[Data to process]

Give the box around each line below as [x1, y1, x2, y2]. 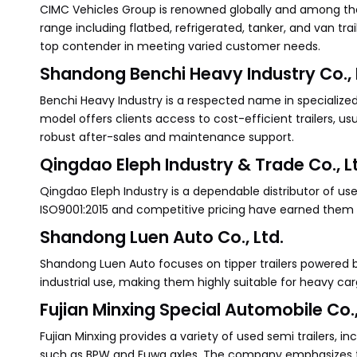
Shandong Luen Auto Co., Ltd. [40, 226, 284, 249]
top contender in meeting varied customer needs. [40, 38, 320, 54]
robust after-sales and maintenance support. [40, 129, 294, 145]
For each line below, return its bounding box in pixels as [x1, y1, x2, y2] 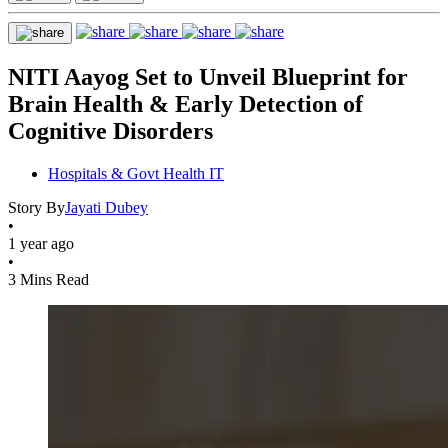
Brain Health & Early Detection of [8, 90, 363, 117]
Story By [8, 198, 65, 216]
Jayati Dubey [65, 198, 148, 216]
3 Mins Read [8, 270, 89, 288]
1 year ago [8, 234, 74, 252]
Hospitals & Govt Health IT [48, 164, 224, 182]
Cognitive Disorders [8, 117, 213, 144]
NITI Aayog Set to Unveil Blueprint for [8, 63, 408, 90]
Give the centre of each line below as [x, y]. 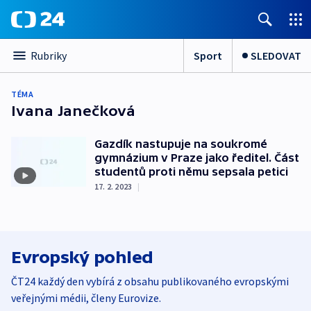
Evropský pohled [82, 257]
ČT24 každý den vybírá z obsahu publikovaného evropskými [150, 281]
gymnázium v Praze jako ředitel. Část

[/Data to process]
[Data to process]

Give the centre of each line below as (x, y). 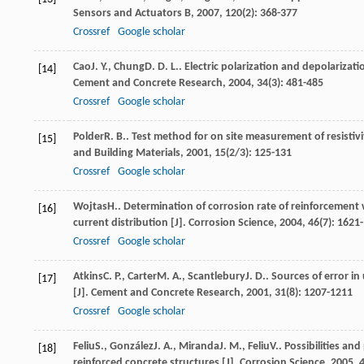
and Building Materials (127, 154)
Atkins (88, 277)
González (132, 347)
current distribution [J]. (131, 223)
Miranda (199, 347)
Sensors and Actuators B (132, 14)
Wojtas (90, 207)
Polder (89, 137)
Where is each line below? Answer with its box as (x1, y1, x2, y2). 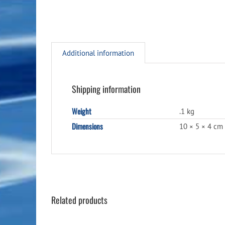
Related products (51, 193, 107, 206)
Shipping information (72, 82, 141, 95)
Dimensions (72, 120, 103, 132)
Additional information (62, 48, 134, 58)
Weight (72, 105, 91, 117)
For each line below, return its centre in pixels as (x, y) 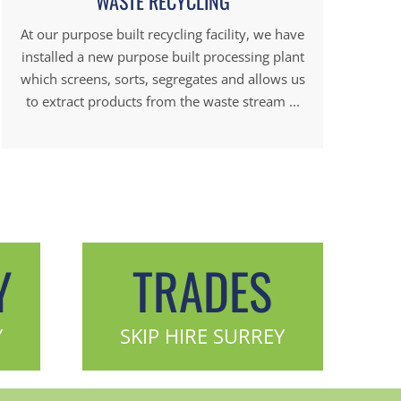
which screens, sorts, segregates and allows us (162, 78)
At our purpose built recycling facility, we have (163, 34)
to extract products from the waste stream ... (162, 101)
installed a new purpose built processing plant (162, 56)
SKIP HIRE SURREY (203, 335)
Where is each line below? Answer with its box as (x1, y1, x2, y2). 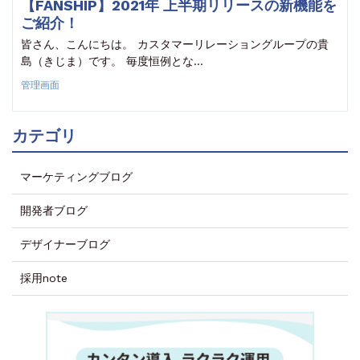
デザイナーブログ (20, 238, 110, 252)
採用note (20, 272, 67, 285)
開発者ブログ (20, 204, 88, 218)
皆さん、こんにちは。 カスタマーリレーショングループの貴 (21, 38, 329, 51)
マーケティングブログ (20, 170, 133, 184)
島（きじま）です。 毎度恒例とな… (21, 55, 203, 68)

[/Data to process]
[Data to process]

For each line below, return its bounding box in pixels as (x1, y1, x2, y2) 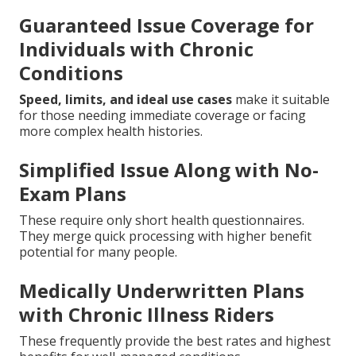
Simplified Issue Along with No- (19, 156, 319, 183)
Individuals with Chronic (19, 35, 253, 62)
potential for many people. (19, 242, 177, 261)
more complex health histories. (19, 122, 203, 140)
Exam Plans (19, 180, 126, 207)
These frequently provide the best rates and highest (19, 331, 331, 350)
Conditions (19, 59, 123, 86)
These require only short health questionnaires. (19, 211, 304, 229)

[/Data to process]

» Your instructions: What number of lines in the records hold the word "products"? Reply with that number alone.

» Solution below: 2